YOUR GOAL →
Look for "equation" in each line of the records, and copy the lines that have it.

MATERIALS PROVIDED →

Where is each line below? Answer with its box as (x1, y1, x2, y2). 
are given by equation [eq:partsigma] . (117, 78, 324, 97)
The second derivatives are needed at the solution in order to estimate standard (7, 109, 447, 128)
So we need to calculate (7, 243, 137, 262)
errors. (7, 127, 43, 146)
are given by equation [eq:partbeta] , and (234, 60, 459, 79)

RESULT OF THIS EXERCISE →
are given by equation [eq:partsigma] . (117, 78, 324, 97)
are given by equation [eq:partbeta] , and (234, 60, 459, 79)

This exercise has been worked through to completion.